### What is required
Exact copies of all the lines below are wanted, without a single picture.
*** Information ***
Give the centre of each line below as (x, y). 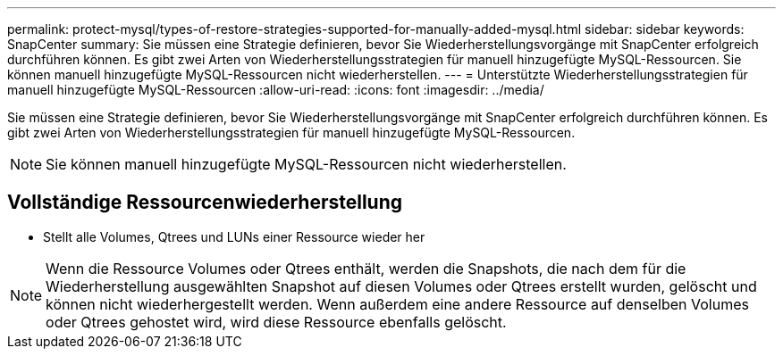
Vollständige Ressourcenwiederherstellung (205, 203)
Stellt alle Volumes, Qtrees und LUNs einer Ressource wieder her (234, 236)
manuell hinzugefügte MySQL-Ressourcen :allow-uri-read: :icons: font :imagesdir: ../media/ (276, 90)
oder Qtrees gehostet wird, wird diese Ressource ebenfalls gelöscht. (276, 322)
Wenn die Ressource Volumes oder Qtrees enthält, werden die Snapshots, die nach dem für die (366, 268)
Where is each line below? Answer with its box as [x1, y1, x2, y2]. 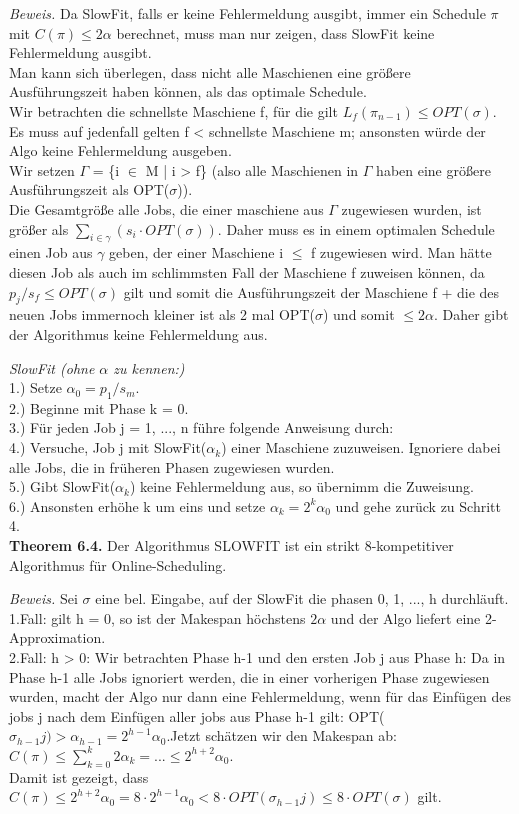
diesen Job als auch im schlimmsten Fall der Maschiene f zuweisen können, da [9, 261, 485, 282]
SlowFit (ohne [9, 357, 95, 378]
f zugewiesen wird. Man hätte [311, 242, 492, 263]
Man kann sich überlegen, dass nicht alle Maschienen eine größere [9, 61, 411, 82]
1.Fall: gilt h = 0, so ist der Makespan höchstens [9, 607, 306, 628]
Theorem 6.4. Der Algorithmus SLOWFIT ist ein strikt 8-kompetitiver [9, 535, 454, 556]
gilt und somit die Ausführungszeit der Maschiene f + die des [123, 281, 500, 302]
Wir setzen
***
### Answer for the task
Give the centre of each line below as (x, y). 
Vollständige Ressourcenwiederherstellung (205, 203)
Stellt alle Volumes, Qtrees und LUNs einer Ressource wieder her (234, 236)
manuell hinzugefügte MySQL-Ressourcen :allow-uri-read: :icons: font :imagesdir: ../media/ (276, 90)
oder Qtrees gehostet wird, wird diese Ressource ebenfalls gelöscht. (276, 322)
Wenn die Ressource Volumes oder Qtrees enthält, werden die Snapshots, die nach dem für die (366, 268)
Where is each line below? Answer with its box as [x1, y1, x2, y2]. 
diesen Job als auch im schlimmsten Fall der Maschiene f zuweisen können, da [9, 261, 485, 282]
SlowFit (ohne [9, 357, 95, 378]
f zugewiesen wird. Man hätte [311, 242, 492, 263]
Man kann sich überlegen, dass nicht alle Maschienen eine größere [9, 61, 411, 82]
1.Fall: gilt h = 0, so ist der Makespan höchstens [9, 607, 306, 628]
Theorem 6.4. Der Algorithmus SLOWFIT ist ein strikt 8-kompetitiver [9, 535, 454, 556]
gilt und somit die Ausführungszeit der Maschiene f + die des [123, 281, 500, 302]
Wir setzen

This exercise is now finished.